Using the entries that follow, write out the line containing "Po absolvování asi", the line containing "Žák má na jazykovou", and every line between them, exactly and nothing else.

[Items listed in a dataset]
------------------------------------------------
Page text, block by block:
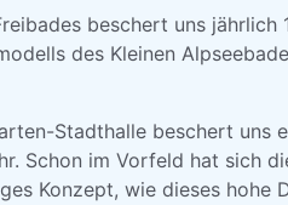
beschert uns jährlich
des Kleinen
Stadthalle beschert uns
Schon im Vorfeld hat sich
Konzept, wie dieses hohe
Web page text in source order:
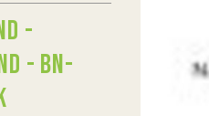
-
- BN-
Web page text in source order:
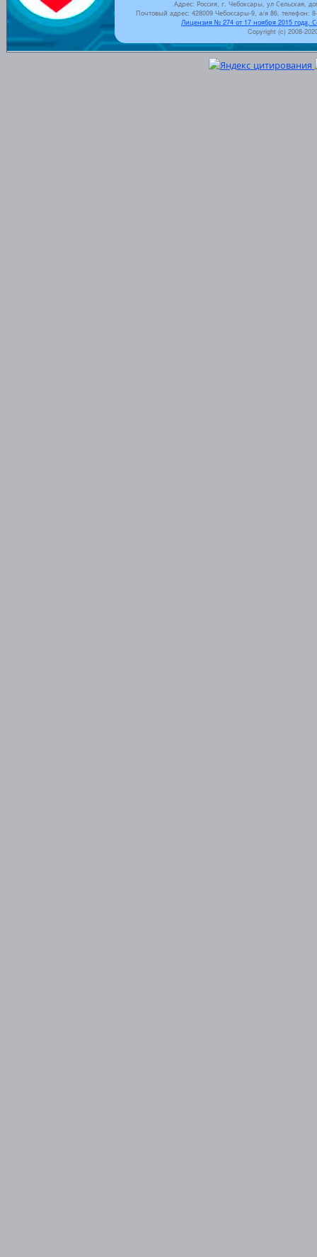
Адрес: Россия, г. Чебоксары, ул Сельская,
Почтовый адрес: 428009 Чебоксары-9, а/я 86, телефон:
Лицензия № 274 от 17 ноября 2015 года,
Copyright (c) 2008-
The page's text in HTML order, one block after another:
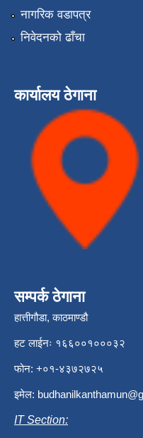
नागरिक वडापत्र
निवेदनको ढाँचा
कार्यालय ठेगाना
सम्पर्क ठेगाना
हात्तीगौडा, काठमाण्डौ
हट लाईनः १६६००१०००३२
फोन: +०१-४३७२७२५
इमेल:
IT Section:
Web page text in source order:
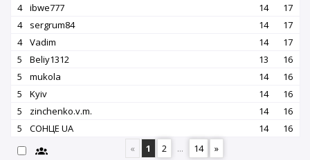
4
ibwe777 14
17
4
sergrum84 14
17
4
Vadim 14
17
5
Beliy1312 13
16
5
mukola 14
16
5
Kyiv 14
16
5
zinchenko.v.m. 14
16
5
СОНЦЕ UA 14
16
«
1 2 ... 14 »
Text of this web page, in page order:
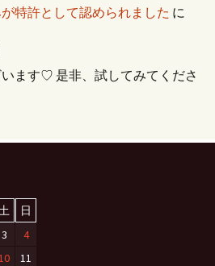
特許として認められました に
ます♡ 是非、試してみてくださ
日
3
4
11
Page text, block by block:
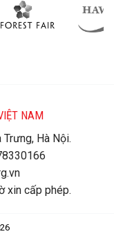
NAM
Trưng, Hà Nội.
xin cấp phép.
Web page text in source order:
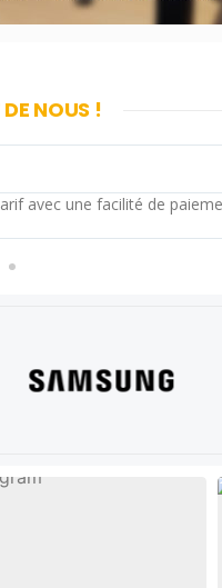
DE NOUS !
avec une facilité de
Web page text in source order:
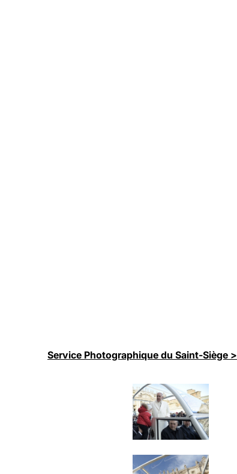
Service Photographique du Saint-Siège >
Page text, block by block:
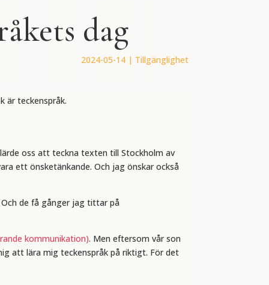
dag
2024-05-14| Tillgänglighet
är teckenspråk.
oss att teckna texten till Stockholm av
ett önsketänkande. Och jag önskar också
de få gånger jag tittar på
kommunikation). Men eftersom vår son
att lära mig teckenspråk på riktigt. För det
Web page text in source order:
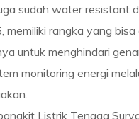
sudah water resistant
memiliki rangka yang bisa
untuk menghindari
monitoring energi
Listrik Tenaga
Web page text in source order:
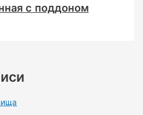
с поддоном
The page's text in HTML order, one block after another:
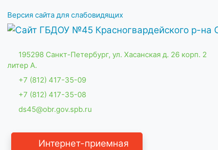
Версия сайта для слабовидящих
195298 Санкт-Петербург, ул. Хасанская д. 26 корп. 2
литер А.
+7 (812) 417-35-09
+7 (812) 417-35-08
ds45@obr.gov.spb.ru
Интернет-приемная
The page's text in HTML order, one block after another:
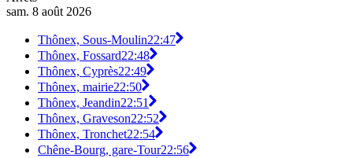
sam. 8 août 2026
Thônex, Sous-Moulin22:47
Thônex, Fossard22:48
Thônex, Cyprès22:49
Thônex, mairie22:50
Thônex, Jeandin22:51
Thônex, Graveson22:52
Thônex, Tronchet22:54
Chêne-Bourg, gare-Tour22:56
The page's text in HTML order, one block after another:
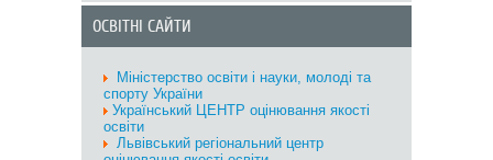
ОСВІТНІ САЙТИ
Міністерство oсвіти і науки, молоді та
спорту України
Український ЦЕНТР оцінювання якості
освіти
Львівський регіональний центр
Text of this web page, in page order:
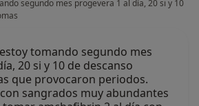
segundo mes progevera 1 al día, 20 si y 10
tomando segundo mes
20 si y 10 de descanso
que provocaron periodos.
sangrados muy abundantes
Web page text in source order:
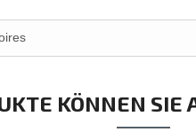
KÖNNEN SIE
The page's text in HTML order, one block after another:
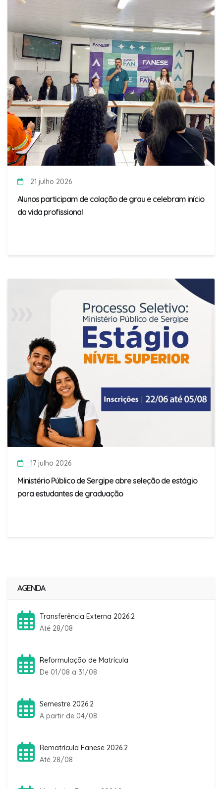
21 julho 2026
Alunos participam de colação de grau e celebram início
da vida profissional
17 julho 2026
Ministério Público de Sergipe abre seleção de estágio
para estudantes de graduação
AGENDA
Transferência Externa 2026.2
Até 28/08
Reformulação de Matrícula
De 01/08 a 31/08
Semestre 2026.2
A partir de 04/08
Rematrícula Fanese 2026.2
Até 28/08
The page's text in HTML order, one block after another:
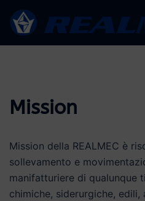
contenuto
Mission
Mission della REALMEC è
sollevamento e
manifatturiere di qualunque
chimiche, siderurgiche, edili,
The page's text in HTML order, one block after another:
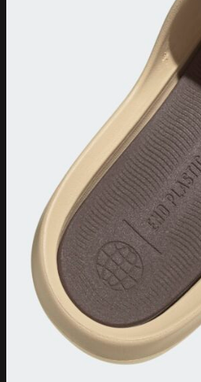
รองเท้าอนุบาล
ฟุตบอล
หมวก
ถุงมือ
ถุงเท้า
โยคะ
อื่นๆ
กระเป๋า
กระเป๋ายิม
กระเป๋ารองเท้า
กระเป๋าดัฟเฟิล
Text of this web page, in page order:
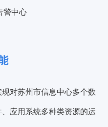
警中心
对苏州市信息中心多个数
应用系统多种类资源的运
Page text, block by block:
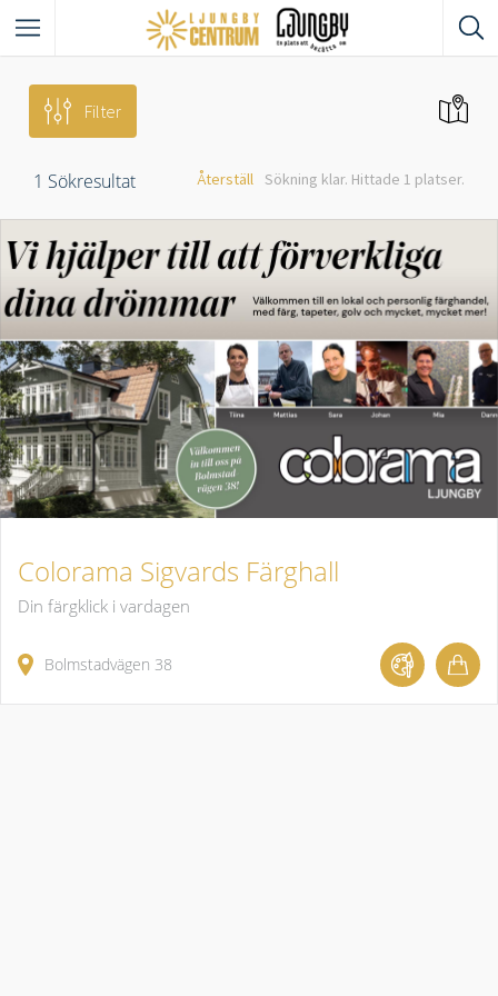
Filter
1 Sökresultat Sökning klar. Hittade 1 platser.
Återställ
Colorama Sigvards Färghall
Din färgklick i vardagen
Bolmstadvägen 38
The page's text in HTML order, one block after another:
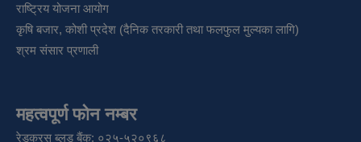
राष्ट्रिय योजना आयोग
कृषि बजार, कोशी प्रदेश (दैनिक तरकारी तथा फलफुल मुल्यका लागि)
श्रम संसार प्रणाली
महत्वपूर्ण फोन नम्बर
रेडक्रस ब्लड बैंक: ०२५-५२०९६८
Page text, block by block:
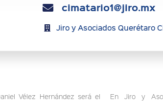
cimatario1@jiro.mx
Jiro y Asociados Querétaro
Vélez Hernández será el
En Jiro y
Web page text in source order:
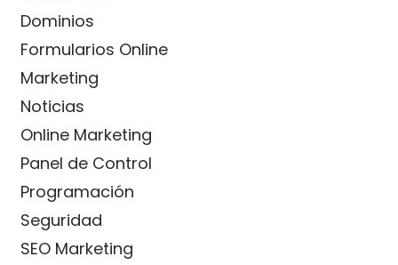
Dominios
Formularios Online
Marketing
Noticias
Online Marketing
Panel de Control
Programación
Seguridad
SEO Marketing
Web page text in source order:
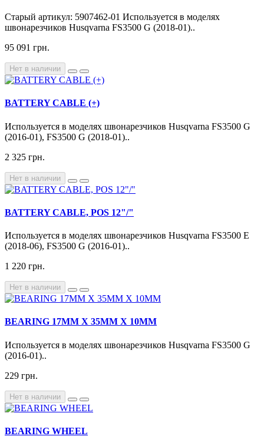
Старый артикул: 5907462-01 Используется в моделях
швонарезчиков Husqvarna FS3500 G (2018-01)..
95 091 грн.
Нет в наличии
BATTERY CABLE (+)
Используется в моделях швонарезчиков Husqvarna FS3500 G
(2016-01), FS3500 G (2018-01)..
2 325 грн.
Нет в наличии
BATTERY CABLE, POS 12"/"
Используется в моделях швонарезчиков Husqvarna FS3500 E
(2018-06), FS3500 G (2016-01)..
1 220 грн.
Нет в наличии
BEARING 17MM X 35MM X 10MM
Используется в моделях швонарезчиков Husqvarna FS3500 G
(2016-01)..
229 грн.
Нет в наличии
BEARING WHEEL
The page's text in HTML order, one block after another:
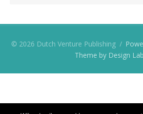
© 2026 Dutch Venture Publishing /
Theme by Design Lab
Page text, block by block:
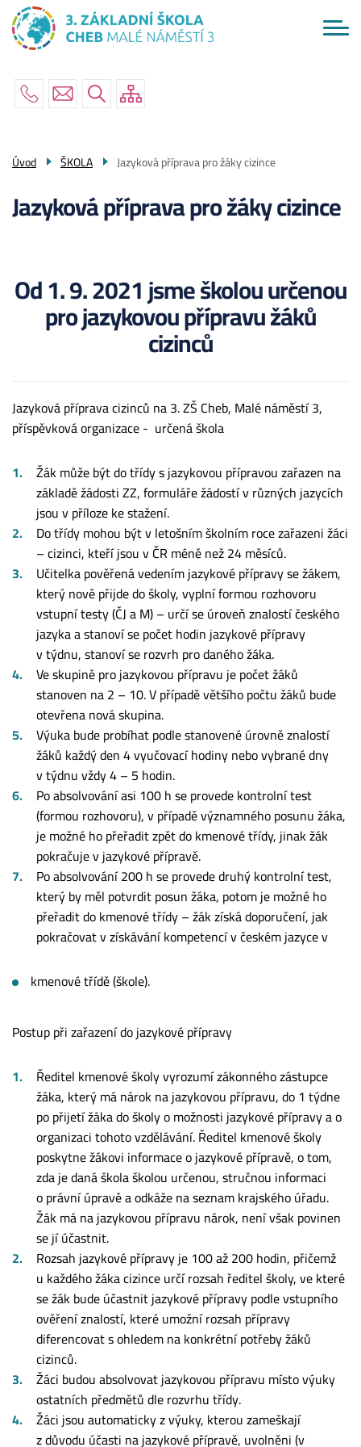
Přejít
hlavnímu
Menu
navigace
ŠKOLA
AKTUÁLNĚ
RODIČE
PO ŠKOLE
Úvod ŠKOLA Jazyková příprava pro žáky cizince
Jazyková příprava pro žáky cizince
Od 1. 9. 2021 jsme školou určenou
pro jazykovou přípravu žáků
cizinců
Jazyková příprava cizinců na 3. ZŠ Cheb, Malé náměstí 3,
příspěvková organizace - určená škola
Žák může být do třídy s jazykovou přípravou zařazen na
základě žádosti ZZ, formuláře žádostí v různých jazycích
jsou v příloze ke stažení.
Do třídy mohou být v letošním školním roce zařazeni žáci
– cizinci, kteří jsou v ČR méně než 24 měsíců.
Učitelka pověřená vedením jazykové přípravy se žákem,
který nově přijde do školy, vyplní formou rozhovoru
vstupní testy (ČJ a M) – určí se úroveň znalostí českého
jazyka a stanoví se počet hodin jazykové přípravy
v týdnu, stanoví se rozvrh pro daného žáka.
Ve skupině pro jazykovou přípravu je počet žáků
stanoven na 2 – 10. V případě většího počtu žáků bude
otevřena nová skupina.
Výuka bude probíhat podle stanovené úrovně znalostí
žáků každý den 4 vyučovací hodiny nebo vybrané dny
v týdnu vždy 4 – 5 hodin.
Po absolvování asi 100 h se provede kontrolní test
(formou rozhovoru), v případě významného posunu žáka,
je možné ho přeřadit zpět do kmenové třídy, jinak žák
pokračuje v jazykové přípravě.
Po absolvování 200 h se provede druhý kontrolní test,
který by měl potvrdit posun žáka, potom je možné ho
přeřadit do kmenové třídy – žák získá doporučení, jak
pokračovat v získávání kompetencí v českém jazyce v
kmenové třídě (škole).
Postup při zařazení do jazykové přípravy
Ředitel kmenové školy vyrozumí zákonného zástupce
žáka, který má nárok na jazykovou přípravu, do 1 týdne
po přijetí žáka do školy o možnosti jazykové přípravy a o
organizaci tohoto vzdělávání. Ředitel kmenové školy
poskytne žákovi informace o jazykové přípravě, o tom,
zda je daná škola školou určenou, stručnou informaci
o právní úpravě a odkáže na seznam krajského úřadu.
Žák má na jazykovou přípravu nárok, není však povinen
se jí účastnit.
Rozsah jazykové přípravy je 100 až 200 hodin, přičemž
u každého žáka cizince určí rozsah ředitel školy, ve které
se žák bude účastnit jazykové přípravy podle vstupního
ověření znalostí, které umožní rozsah přípravy
diferencovat s ohledem na konkrétní potřeby žáků
cizinců.
Žáci budou absolvovat jazykovou přípravu místo výuky
ostatních předmětů dle rozvrhu třídy.
Žáci jsou automaticky z výuky, kterou zameškají
z důvodu účasti na jazykové přípravě, uvolněni (v
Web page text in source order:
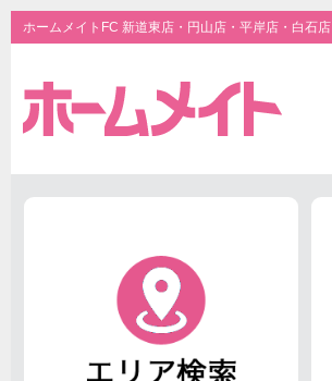
ホームメイトFC 新道東店・円山店・平岸店・白石店
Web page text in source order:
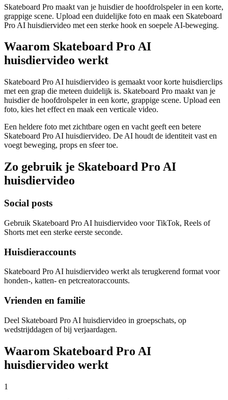
Skateboard Pro maakt van je huisdier de hoofdrolspeler in een korte,
grappige scene. Upload een duidelijke foto en maak een Skateboard
Pro AI huisdiervideo met een sterke hook en soepele AI-beweging.
Waarom Skateboard Pro AI
huisdiervideo werkt
Skateboard Pro AI huisdiervideo is gemaakt voor korte huisdierclips
met een grap die meteen duidelijk is. Skateboard Pro maakt van je
huisdier de hoofdrolspeler in een korte, grappige scene. Upload een
foto, kies het effect en maak een verticale video.
Een heldere foto met zichtbare ogen en vacht geeft een betere
Skateboard Pro AI huisdiervideo. De AI houdt de identiteit vast en
voegt beweging, props en sfeer toe.
Zo gebruik je Skateboard Pro AI
huisdiervideo
Social posts
Gebruik Skateboard Pro AI huisdiervideo voor TikTok, Reels of
Shorts met een sterke eerste seconde.
Huisdieraccounts
Skateboard Pro AI huisdiervideo werkt als terugkerend format voor
honden-, katten- en petcreatoraccounts.
Vrienden en familie
Deel Skateboard Pro AI huisdiervideo in groepschats, op
wedstrijddagen of bij verjaardagen.
Waarom Skateboard Pro AI
huisdiervideo werkt
1
------------------------------------------------
> _Result of this task_
Po absolvování asi 100 h se provede kontrolní test
(formou rozhovoru), v případě významného posunu žáka,
je možné ho přeřadit zpět do kmenové třídy, jinak žák
pokračuje v jazykové přípravě.
Po absolvování 200 h se provede druhý kontrolní test,
který by měl potvrdit posun žáka, potom je možné ho
přeřadit do kmenové třídy – žák získá doporučení, jak
pokračovat v získávání kompetencí v českém jazyce v
kmenové třídě (škole).
Postup při zařazení do jazykové přípravy
Ředitel kmenové školy vyrozumí zákonného zástupce
žáka, který má nárok na jazykovou přípravu, do 1 týdne
po přijetí žáka do školy o možnosti jazykové přípravy a o
organizaci tohoto vzdělávání. Ředitel kmenové školy
poskytne žákovi informace o jazykové přípravě, o tom,
zda je daná škola školou určenou, stručnou informaci
o právní úpravě a odkáže na seznam krajského úřadu.
Žák má na jazykovou přípravu nárok, není však povinen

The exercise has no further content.